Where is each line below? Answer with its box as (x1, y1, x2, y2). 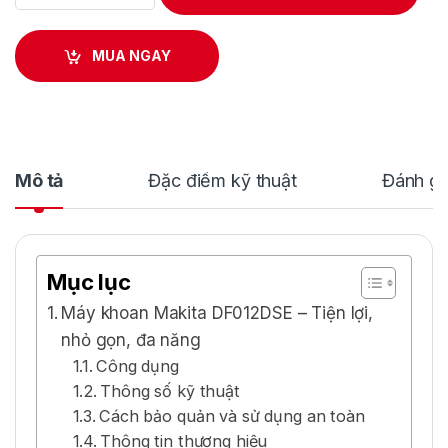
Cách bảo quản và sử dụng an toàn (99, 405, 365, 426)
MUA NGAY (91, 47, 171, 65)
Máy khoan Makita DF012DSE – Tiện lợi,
==
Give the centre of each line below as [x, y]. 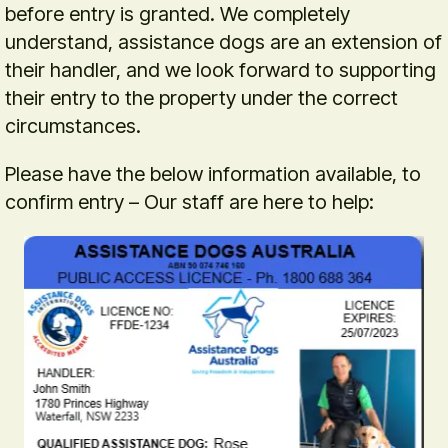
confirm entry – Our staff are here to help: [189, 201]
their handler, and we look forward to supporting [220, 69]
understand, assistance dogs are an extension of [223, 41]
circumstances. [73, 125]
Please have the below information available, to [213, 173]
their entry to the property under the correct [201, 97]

**WHAT IS REQUIRED:**
Check each line of the data above for the string "entry", and copy the ones that have it.

**SOLUTION:**
confirm entry – Our staff are here to help: [189, 201]
their entry to the property under the correct [201, 97]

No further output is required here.